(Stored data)
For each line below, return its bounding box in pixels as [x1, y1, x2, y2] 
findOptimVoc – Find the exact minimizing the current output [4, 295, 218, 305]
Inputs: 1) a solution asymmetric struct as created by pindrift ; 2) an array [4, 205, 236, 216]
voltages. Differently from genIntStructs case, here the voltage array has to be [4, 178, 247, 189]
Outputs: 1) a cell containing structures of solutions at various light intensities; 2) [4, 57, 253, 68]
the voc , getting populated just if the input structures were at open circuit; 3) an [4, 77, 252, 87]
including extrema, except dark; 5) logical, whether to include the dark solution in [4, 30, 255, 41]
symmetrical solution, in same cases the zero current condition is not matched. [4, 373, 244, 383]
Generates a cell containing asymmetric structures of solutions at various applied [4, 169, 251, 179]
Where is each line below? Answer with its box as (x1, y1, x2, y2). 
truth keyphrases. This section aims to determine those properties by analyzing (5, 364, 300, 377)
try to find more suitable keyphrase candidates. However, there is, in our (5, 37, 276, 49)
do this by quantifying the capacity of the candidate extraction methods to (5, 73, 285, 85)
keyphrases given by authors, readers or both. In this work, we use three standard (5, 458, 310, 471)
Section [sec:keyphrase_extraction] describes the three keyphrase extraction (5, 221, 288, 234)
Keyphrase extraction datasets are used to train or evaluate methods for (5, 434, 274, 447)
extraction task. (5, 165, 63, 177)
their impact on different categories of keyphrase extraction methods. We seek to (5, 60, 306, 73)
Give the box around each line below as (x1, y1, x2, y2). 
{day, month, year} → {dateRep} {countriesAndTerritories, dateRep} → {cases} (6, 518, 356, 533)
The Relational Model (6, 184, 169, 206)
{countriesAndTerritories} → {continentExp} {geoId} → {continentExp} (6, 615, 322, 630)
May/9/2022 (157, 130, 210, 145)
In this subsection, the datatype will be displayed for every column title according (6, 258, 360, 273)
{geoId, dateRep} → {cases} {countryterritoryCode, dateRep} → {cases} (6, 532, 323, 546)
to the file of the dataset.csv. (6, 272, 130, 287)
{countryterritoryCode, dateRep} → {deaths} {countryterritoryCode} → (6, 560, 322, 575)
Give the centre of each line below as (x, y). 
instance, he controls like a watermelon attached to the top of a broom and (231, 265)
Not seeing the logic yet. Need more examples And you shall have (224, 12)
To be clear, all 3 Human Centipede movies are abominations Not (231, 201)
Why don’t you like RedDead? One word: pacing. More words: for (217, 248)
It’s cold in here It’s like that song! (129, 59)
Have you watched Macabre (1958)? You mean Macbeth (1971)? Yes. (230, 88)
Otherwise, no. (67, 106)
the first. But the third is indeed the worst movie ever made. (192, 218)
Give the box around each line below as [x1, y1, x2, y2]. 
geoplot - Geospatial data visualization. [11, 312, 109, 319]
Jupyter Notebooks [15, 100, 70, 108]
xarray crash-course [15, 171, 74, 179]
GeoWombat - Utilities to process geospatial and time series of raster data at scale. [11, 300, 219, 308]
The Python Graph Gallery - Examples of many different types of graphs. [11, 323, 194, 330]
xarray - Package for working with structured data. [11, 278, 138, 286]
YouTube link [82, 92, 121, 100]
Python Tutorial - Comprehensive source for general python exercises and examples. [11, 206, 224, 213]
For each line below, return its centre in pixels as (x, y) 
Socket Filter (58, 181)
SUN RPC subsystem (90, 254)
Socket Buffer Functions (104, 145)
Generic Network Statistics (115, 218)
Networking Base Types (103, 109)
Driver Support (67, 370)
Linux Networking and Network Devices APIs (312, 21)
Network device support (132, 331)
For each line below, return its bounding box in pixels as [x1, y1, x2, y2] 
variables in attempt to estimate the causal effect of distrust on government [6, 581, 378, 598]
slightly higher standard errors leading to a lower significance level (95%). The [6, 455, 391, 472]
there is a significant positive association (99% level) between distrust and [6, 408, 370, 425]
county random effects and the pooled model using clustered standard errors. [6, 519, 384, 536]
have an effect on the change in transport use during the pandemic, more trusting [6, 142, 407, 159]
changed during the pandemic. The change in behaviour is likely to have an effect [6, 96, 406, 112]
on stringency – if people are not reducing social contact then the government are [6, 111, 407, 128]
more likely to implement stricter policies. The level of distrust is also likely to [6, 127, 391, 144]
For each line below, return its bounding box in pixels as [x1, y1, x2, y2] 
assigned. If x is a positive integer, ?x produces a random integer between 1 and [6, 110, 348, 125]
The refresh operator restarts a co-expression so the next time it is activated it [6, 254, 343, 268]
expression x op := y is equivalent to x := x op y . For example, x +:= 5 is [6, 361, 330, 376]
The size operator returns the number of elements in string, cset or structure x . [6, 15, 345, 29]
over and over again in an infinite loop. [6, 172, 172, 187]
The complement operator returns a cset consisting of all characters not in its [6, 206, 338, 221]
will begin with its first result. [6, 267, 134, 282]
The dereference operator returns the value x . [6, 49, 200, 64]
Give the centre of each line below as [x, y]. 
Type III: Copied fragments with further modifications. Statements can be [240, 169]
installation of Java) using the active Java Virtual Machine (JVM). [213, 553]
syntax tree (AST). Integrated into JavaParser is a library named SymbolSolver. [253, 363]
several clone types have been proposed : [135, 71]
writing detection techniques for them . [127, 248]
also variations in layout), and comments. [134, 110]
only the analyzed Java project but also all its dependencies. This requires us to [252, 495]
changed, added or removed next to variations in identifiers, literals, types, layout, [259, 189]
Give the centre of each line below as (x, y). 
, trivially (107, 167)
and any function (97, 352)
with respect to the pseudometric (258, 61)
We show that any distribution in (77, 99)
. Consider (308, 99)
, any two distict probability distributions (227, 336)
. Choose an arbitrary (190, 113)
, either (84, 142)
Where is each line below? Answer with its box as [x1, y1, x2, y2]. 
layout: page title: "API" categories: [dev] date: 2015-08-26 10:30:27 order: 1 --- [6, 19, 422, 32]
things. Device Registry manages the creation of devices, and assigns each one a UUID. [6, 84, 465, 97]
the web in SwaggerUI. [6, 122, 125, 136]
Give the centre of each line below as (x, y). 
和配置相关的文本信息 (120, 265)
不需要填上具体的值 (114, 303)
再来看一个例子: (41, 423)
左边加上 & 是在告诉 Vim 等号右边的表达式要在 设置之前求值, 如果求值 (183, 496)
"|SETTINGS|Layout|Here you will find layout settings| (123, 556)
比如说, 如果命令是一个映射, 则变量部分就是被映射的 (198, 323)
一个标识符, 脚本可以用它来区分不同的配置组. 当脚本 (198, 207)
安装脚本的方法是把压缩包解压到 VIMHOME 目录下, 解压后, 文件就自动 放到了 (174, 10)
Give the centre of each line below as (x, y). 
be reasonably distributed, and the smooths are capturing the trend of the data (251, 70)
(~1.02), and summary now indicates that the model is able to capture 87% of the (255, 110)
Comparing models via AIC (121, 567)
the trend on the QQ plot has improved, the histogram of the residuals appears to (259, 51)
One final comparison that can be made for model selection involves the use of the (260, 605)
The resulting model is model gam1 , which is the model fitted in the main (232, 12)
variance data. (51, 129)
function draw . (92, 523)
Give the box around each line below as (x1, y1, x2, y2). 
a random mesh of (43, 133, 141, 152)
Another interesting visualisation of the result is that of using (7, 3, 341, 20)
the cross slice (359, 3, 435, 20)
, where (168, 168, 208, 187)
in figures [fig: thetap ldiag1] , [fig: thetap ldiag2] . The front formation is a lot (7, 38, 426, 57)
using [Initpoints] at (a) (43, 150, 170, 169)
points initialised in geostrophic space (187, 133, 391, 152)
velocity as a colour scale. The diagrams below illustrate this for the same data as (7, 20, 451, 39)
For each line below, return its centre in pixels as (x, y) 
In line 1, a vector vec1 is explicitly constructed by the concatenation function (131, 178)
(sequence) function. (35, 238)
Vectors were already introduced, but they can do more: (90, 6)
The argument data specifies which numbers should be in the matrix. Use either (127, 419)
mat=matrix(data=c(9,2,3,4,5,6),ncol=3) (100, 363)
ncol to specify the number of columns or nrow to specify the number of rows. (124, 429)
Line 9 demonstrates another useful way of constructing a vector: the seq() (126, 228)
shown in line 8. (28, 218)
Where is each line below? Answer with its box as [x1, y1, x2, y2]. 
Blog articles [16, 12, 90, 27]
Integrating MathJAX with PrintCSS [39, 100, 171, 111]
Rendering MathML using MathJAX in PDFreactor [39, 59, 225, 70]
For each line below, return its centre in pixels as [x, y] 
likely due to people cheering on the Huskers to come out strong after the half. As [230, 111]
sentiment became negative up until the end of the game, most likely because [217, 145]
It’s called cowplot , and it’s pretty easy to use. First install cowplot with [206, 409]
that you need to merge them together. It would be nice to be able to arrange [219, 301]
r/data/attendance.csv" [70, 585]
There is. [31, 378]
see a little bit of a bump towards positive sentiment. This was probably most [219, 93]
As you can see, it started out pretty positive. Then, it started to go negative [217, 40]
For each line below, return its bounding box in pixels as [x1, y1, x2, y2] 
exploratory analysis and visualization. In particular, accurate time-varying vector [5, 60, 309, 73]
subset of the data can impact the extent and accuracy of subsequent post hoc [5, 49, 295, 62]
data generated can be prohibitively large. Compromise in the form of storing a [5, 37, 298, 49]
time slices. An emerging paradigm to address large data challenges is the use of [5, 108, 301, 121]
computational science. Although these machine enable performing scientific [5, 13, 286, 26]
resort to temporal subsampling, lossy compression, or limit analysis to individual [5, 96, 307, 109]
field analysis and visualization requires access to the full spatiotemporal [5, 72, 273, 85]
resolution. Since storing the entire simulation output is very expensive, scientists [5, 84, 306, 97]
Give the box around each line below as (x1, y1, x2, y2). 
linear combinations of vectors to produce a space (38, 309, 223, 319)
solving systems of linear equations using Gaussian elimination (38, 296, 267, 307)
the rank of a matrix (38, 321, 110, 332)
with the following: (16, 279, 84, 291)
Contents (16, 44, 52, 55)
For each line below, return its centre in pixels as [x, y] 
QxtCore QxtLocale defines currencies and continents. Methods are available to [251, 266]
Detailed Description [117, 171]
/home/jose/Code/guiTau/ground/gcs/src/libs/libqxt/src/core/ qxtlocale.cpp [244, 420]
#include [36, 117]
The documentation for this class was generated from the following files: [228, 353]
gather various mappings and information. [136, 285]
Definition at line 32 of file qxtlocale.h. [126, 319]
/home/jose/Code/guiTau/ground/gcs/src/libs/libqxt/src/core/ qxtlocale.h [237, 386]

**Your objective:**
Every line in the data that holds "sentiment" should be copied out.

**Exercise result:**
sentiment became negative up until the end of the game, most likely because [217, 145]
see a little bit of a bump towards positive sentiment. This was probably most [219, 93]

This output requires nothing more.